──────── Records to process ────────

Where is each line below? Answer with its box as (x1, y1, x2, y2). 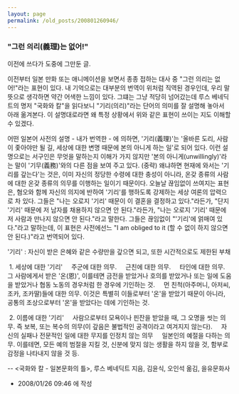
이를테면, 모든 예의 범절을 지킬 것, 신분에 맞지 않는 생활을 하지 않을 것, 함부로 (16, 340, 229, 348)
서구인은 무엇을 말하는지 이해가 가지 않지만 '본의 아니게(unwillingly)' (31, 152, 222, 160)
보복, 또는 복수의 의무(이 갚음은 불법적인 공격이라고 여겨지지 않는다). (23, 322, 213, 331)
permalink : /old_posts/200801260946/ (7, 17, 119, 24)
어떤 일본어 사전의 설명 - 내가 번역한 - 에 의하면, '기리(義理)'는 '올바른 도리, (7, 134, 216, 142)
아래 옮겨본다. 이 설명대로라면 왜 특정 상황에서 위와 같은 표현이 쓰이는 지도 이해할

────────

Exercise requirements ▸
Up to and including the last line of the records above, print exactly every line from the one that contains "보복, 또는 복수의 의무(이" onward.

Solved exercise ▸
보복, 또는 복수의 의무(이 갚음은 불법적인 공격이라고 여겨지지 않는다). (23, 322, 213, 331)
permalink : /old_posts/200801260946/ (7, 17, 119, 24)
어떤 일본어 사전의 설명 - 내가 번역한 - 에 의하면, '기리(義理)'는 '올바른 도리, (7, 134, 216, 142)
아래 옮겨본다. 이 설명대로라면 왜 특정 상황에서 위와 같은 표현이 쓰이는 지도 이해할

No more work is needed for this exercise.